Пушкин читал исторические труды П. И. Рычкова, «Обозрение уральских казаков» А. И. Левшинова, записки А. И. Бибикова, французские источники. Мимо его внимания не прошел ни один хоть сколько-нибудь значимый документ, рассказ или просто анекдот. Даже глупый и ничтожный антипугачевский роман «Le faut Pierre III», написанный в 1775 году и переведенный на русский язык в 1809-м под названием «Ложный Петр III – жизнь, характер и злодеяния бунтовщика Емельки Пугачева», пригодился поэту.[41] По собственному признанию, он не только со вниманием прочел «все, что было напечатано о Пугачеве, и сверх того 18 толстых томов in folio разных рукописей, указов, донесений и пр., но и посетил места, где происходили события… поверяя мертвые документы словами еще живых, но престарелых свидетелей».[42]
К написанию первой главы «Истории Пугачева» (название «История Пугачевского бунта» книга получила по настоянию Николая I) Пушкин приступил 25 марта 1833 года. В конце мая работа вчерне была закончена, но летом он покидает столицу, чтобы побывать на местах событий, порыться в провинциальных архивах, опросить старожилов. Эти поездки не обошлись без казусов. Так, в поселке Берды, где за каждую песню или интересный эпизод о Пугачеве поэт платил червонец, а иных усаживал за стол и угощал вином, местные обыватели сочли за благо собрать сход и написать донесение на имя начальника края, военного губернатора В. А. Перовского. «Был у нас неизвестного звания человек. Лицом смугл, волосом черен и курчав, на пальцах вместо ногтей когти. Подбивал под пугачевщину и дарил золотом. Должно быть, антихрист».[43] К чести Перовского следует сказать, что он оставил это донесение без внимания и оказывал Пушкину самое широкое содействие и помощь в сборе материала.
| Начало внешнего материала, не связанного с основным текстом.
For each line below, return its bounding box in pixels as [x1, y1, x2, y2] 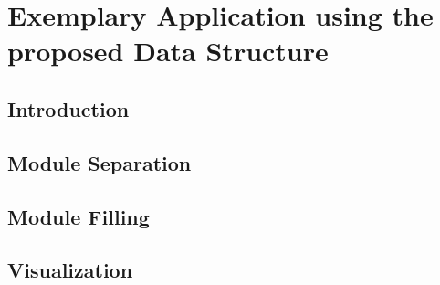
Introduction [7, 94, 130, 122]
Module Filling [7, 202, 150, 230]
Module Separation [7, 148, 192, 176]
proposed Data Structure [7, 32, 329, 69]
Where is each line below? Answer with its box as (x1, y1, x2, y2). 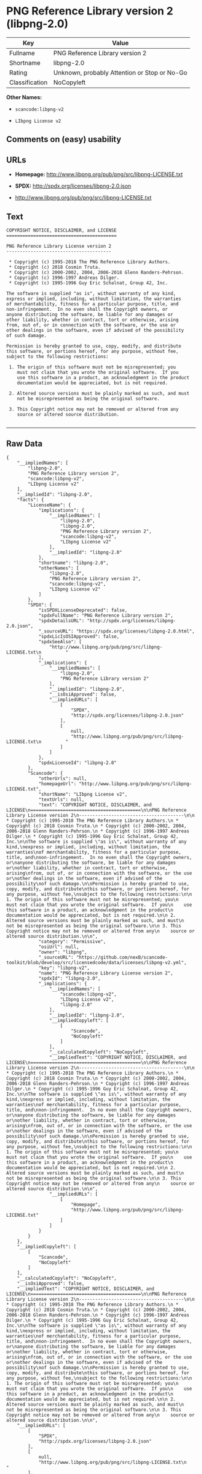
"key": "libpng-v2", (38, 965, 90, 971)
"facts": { (17, 497, 44, 503)
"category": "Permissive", (38, 938, 106, 944)
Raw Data (6, 439, 43, 449)
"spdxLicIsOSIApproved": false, (38, 633, 120, 640)
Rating (9, 68, 28, 76)
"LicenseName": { (28, 502, 71, 508)
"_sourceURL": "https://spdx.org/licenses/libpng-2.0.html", (38, 628, 195, 634)
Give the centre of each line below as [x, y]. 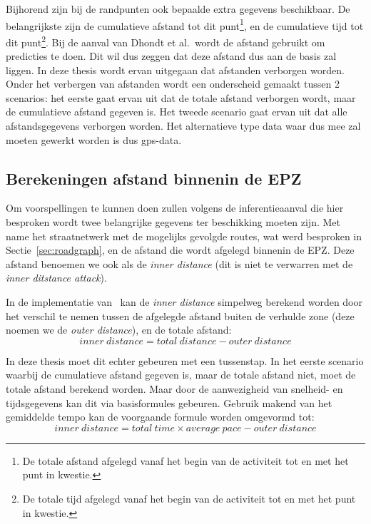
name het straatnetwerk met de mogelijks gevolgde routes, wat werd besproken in [184, 236]
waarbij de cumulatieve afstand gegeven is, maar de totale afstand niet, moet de [181, 375]
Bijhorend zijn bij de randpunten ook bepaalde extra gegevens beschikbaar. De [178, 9]
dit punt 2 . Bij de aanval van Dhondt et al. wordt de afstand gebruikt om [166, 41]
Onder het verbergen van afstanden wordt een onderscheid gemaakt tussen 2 [173, 84]
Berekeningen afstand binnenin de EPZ [154, 178]
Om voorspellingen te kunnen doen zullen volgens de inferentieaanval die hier [175, 208]
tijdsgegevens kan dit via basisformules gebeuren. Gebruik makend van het [169, 402]
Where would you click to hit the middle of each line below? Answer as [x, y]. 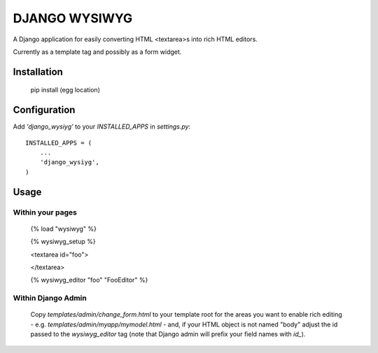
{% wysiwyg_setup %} [63, 242]
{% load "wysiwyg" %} [64, 229]
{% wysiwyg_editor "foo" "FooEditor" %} [89, 280]
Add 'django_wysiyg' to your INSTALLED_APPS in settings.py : [102, 127]
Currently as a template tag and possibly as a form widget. [97, 52]
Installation [38, 72]
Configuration [44, 110]
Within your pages [45, 212]

«История Пугачевского бунта» вышла в свет в декабре 1834 года. Современники встретили ее более чем прохладно, большинство выражало мнение, что Пушкин взялся не за свое дело. «Признаюсь, – не скрывал сожаления поэт, – я полагал вправе ожидать благосклонного приема, конечно, не за самую „Историю…“, но за исторические сокровища, к ней приложенные». Действительно, вторая часть книги, состоящая из документов, мемуаров и прочих памятников эпохи, была поистине «драгоценным материалом», что вынужден был отметить даже В. Броневский, подвергший сочинение Пушкина резкой критике в январском номере «Сына Отечества» за 1835 год. «История Пугачевского бунта» печаталась с дозволения правительства, минуя цензуру. «Разрешая печатание этого труда, его величество обеспечил мое благосостояние», – писал Пушкин в феврале 1834-го. Но его надежды не оправдались. Через год в дневнике поэта появится запись: «В публике очень бранят моего Пугачева, а что еще хуже – не покупают». От продажи книги Пушкин выручил не более 20 тысяч рублей. После его смерти в квартире осталось 1775 нераспроданных экземпляров (из трехтысячного тиража).
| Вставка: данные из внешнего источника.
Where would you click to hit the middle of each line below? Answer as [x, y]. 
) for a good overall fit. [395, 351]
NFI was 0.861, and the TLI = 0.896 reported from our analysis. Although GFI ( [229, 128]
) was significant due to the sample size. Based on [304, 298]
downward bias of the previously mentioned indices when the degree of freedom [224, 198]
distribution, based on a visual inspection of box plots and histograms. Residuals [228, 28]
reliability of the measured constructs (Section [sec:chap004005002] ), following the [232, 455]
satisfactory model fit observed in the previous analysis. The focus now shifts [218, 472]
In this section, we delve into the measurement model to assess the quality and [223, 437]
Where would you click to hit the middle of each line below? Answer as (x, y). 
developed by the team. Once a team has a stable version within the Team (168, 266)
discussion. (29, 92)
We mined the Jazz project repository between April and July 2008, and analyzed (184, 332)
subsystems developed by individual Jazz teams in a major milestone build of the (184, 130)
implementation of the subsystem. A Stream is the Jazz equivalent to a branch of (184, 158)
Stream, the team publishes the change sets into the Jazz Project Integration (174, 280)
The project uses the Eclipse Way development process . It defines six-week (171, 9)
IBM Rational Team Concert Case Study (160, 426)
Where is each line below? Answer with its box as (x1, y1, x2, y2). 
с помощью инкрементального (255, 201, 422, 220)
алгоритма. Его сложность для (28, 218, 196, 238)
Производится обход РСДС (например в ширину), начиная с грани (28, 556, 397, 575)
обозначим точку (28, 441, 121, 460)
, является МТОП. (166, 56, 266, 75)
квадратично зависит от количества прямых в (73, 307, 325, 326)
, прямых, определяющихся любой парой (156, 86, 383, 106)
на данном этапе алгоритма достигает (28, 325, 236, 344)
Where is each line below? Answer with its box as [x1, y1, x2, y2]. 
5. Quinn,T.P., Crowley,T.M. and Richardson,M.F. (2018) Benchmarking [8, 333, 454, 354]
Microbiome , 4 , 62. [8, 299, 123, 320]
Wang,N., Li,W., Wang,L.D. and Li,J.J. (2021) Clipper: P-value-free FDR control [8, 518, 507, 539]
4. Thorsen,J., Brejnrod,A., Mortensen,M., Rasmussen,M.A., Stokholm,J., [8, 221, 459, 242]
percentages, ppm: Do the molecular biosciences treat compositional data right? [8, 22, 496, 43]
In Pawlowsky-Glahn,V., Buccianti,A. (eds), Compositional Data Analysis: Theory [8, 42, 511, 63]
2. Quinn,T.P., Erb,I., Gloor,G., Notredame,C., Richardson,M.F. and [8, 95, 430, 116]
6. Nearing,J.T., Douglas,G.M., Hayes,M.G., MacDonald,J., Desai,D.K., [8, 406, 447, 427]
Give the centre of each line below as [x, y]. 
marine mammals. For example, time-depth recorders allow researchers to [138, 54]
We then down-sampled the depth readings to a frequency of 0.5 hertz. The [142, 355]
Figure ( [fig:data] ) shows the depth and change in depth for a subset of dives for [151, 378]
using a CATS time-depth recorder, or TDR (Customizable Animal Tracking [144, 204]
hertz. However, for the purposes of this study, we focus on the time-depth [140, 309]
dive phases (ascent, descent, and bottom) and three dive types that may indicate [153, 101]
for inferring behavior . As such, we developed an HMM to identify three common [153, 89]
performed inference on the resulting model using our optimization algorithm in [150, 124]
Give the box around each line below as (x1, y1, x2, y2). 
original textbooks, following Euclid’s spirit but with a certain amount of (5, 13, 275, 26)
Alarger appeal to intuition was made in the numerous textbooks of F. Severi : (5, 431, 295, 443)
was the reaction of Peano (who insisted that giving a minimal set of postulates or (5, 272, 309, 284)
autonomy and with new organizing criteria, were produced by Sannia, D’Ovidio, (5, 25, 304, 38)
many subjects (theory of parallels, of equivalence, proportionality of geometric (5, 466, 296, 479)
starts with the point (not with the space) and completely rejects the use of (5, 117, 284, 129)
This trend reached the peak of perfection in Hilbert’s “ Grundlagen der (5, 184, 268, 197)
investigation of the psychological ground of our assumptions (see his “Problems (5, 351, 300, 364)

Автором любопытных исторических расследований является и Владимир Осипович Михневич, имя которого мало известно современному читателю. Он родился в Киеве в 1841 году. Учился на историко-филологическом факультете Университета Святого Владимира, но курса не окончил, так как большую часть времени вынужден был заниматься гувернерством ради поиска средств к существованию. В Киеве же стал пробовать себя в журналистике: печатался в «Киевском телеграфе», посылал карикатуры и юмористические статьи в «Занозу» и «Искру».
В 1865 году, окончательно избрав своим поприщем журналистику, Михневич переезжает в Петербург. Пять лет он мечется в поисках заработка – занимается составлением прошений и перепиской бумаг, изредка печатается в петербургских газетах. В 1870 году его приглашают участвовать в сатирическом журнале «Будильник», с 1872 года Михневич – воскресный фельетонист «Сына Отечества», оттуда переходит в «Голос», а в 1877 году становится сотрудником «Новостей и Биржевой газеты», где проработает более двадцати лет. В этом издании фельетон обычно заменял собой передовую статью, и именно Михневич способствовал тому, что этот, обычно легкий в те времена, жанр превратился в острый и проблематичный. Особенностью фельетонов Михневича было искусное сочетание злобы дня в преемственности и противоречивости с событиями прошлого. В этом ему помогала любовь к истории.